The hair shaft is majorly composed of hair keratins and their associated proteins (KRTAPs). KRTAPs are products of diverse gene families resulting from gene duplication events in their evolutionary history. These genes are typically small, comprising a single exon less than 1,000 base pairs long. Over the last decade, numerous KRTAP genes have been identified across mammals, including humans. They are categorized into three groups based on their amino acid composition: high sulfur (with <30 mol% cysteine), ultrahigh sulfur (>30 mol% cysteine), and high glycine/tyrosine. Hair keratins form intermediate filaments (KIFs) within trichocytes, specialized cells that contribute to hair formation. As these cells move upward in the cortex, KIFs aggregate, surrounded by a space called the matrix. KRTAPs, also known as KAPs, are a significant part of this matrix between KIFs. It's suggested that KRTAPs play a role in establishing a cross-linked network with KIFs, contributing to the creation of the rigid hair shaft.

== Gene expression ==
During hair growth, as follicle bulb cells swiftly transform into cortical or cuticle hair keratinocytes, approximately 50-100 keratin genes become activated at the transcriptional level. However, this intricate process can be simplified into a few highly preserved gene families. In cortical keratinocytes, distinct patterns of keratin gene expression are evident, indicating the presence of different hierarchical transcription processes among various cell types. Examination of keratin gene promoter regions reveals conserved sequence motifs that might govern these cell-specific traits. Moreover, through the isolation of related sheep and human cuticle keratin genes, conserved DNA motifs and expression patterns during cuticle cell differentiation have been discovered. Further, the expression of sheep wool follicle IF and high-sulfur keratin genes in transgenic mice suggests that the regulatory DNA elements and proteins associated with hair keratin genes maintain functional conservation across mammalian species.
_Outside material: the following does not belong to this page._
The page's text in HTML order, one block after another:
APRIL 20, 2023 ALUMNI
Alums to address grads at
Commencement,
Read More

== Clinical significance ==

=== Breast cancer ===
Keratin constitutes a large multigene family known as cytokeratins. These cytokeratins are differentially expressed across various epithelial types and have been extensively studied as markers for breast cancer. They are categorized into acidic type I and basic-to-neutral type II cytokeratins. The intermediate filament network is formed by the necessary pairing of equal amounts of type I and type II keratins. While hair keratins, such as KRT81, are typical in hard-keratinized structures like hair and nails, they are thought to serve as structural proteins specific to these organs without expression elsewhere, such as the mammary gland.
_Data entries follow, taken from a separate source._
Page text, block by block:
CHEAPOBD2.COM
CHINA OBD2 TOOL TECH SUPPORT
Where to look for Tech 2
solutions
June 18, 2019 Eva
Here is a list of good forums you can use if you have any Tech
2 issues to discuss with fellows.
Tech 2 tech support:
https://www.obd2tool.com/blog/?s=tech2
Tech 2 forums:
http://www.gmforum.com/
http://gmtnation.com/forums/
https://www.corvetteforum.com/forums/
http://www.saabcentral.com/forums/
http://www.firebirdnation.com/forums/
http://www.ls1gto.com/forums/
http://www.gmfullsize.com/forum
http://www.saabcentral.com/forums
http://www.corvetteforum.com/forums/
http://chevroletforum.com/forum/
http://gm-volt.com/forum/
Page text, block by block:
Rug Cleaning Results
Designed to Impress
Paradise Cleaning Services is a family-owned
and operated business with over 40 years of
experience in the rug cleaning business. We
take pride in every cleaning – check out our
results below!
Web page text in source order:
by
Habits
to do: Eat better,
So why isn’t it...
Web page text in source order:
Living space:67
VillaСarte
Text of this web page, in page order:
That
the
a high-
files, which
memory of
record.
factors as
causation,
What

KRT81, a type II hair keratin, is a major hair protein expressed in the hair cortex. Despite being typically associated with hair structures, KRT81 expression has been observed in the SKBR3 human breast cancer cell line and metastatic lymph nodes of breast carcinomas, but not in normal breast epithelial cells. Moreover, the expressed KRT81 was found to be a 5′-truncated isoform (ΔHb1), with the full-length protein not being expressed. However, the exact function of this truncated form in breast cancer cells remains unclear.

Western blot analysis detected the presence of the complete 55-kDa KRT81 in various human breast cancer cell lines (MCF7, SKBR3, MDA-MB-231), normal human mammary epithelial cells (HMEC), and non-neoplastic cells (MCF10A). Reverse transcription-polymerase chain reaction confirmed the expression of the full-length KRT81, encompassing its 5' region, in breast cells. Immunohistochemical and immunofluorescence examinations located KRT81 within the cytoplasm. Additionally, in KRT81-knockdown MDA-MB231 cells, zymography illustrated decreased MMP9 activity, while scratch and invasion assays demonstrated diminished cell migration and invasion capabilities. This presents the first evidence of complete KRT81 expression in both normal breast epithelial cells and breast cancer cells. Furthermore, the findings suggest that KRT81 plays a role in the migration and invasion of breast cancer cells.